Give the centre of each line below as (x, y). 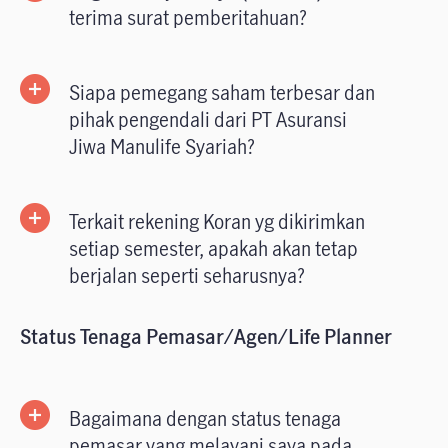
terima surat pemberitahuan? (188, 18)
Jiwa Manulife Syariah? (162, 147)
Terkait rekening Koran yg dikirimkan (217, 222)
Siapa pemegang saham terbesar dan (222, 93)
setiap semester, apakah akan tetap (213, 249)
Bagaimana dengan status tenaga (205, 419)
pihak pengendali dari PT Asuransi (208, 120)
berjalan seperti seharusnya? (187, 276)
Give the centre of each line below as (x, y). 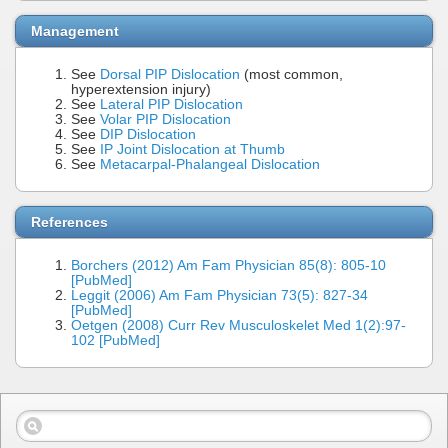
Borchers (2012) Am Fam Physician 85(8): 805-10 (228, 265)
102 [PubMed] (115, 340)
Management (75, 30)
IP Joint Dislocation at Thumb (192, 149)
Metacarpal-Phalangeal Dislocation (210, 164)
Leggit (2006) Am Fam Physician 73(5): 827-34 (219, 295)
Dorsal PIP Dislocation (170, 74)
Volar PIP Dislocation (165, 119)
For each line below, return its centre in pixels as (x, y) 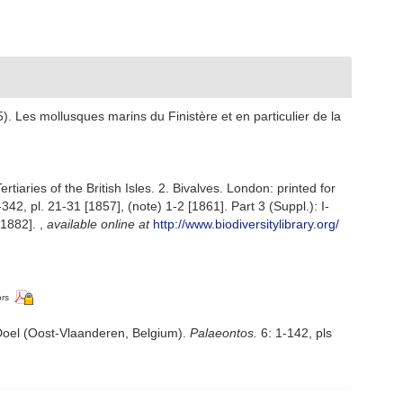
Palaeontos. (224, 332)
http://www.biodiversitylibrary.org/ (246, 224)
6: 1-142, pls (295, 332)
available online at (98, 224)
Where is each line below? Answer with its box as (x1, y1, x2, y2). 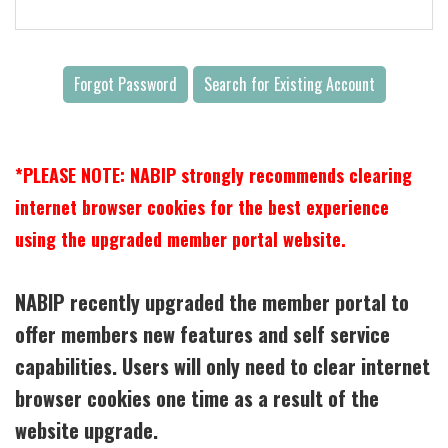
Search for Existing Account (203, 72, 375, 96)
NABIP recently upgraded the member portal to (15, 286, 409, 317)
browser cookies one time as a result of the (15, 382, 379, 413)
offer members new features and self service (15, 318, 390, 349)
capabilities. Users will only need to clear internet (15, 350, 430, 381)
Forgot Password (73, 72, 177, 96)
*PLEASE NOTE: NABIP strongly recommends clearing (15, 161, 412, 188)
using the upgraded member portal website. (15, 225, 351, 252)
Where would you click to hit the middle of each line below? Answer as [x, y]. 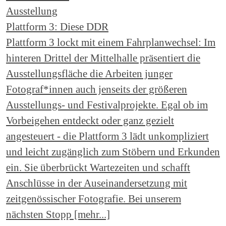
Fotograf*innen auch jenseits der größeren [97, 89]
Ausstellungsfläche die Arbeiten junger [89, 74]
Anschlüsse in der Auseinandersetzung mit [97, 183]
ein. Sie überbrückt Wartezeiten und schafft [98, 167]
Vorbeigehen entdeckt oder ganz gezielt [90, 121]
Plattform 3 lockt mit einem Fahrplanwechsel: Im [111, 42]
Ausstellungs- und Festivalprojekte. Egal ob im [107, 105]
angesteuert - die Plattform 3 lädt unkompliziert [107, 136]
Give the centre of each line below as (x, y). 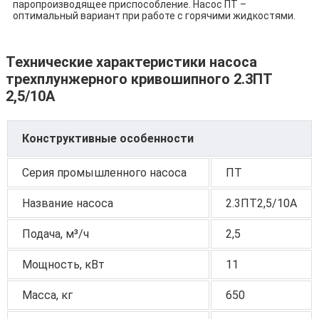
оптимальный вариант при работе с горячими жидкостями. (154, 15)
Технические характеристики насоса (131, 62)
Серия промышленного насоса (104, 172)
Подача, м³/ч (56, 234)
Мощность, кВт (63, 264)
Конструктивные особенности (108, 138)
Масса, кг (47, 295)
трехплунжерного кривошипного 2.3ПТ (139, 79)
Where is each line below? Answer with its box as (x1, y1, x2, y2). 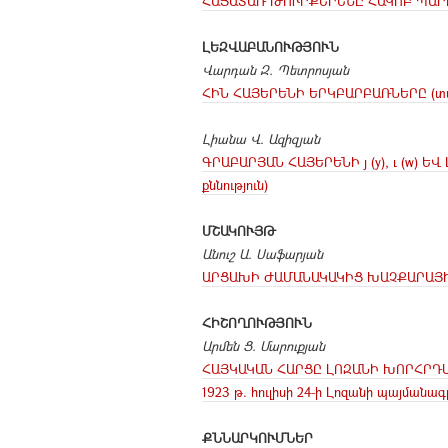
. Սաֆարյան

What the task asks: Wherever the string "Physician" occurs in the records, copy the line it is in.

Task answer:
Borchers (2012) Am Fam Physician 85(8): 805-10 (228, 265)
Leggit (2006) Am Fam Physician 73(5): 827-34 (219, 295)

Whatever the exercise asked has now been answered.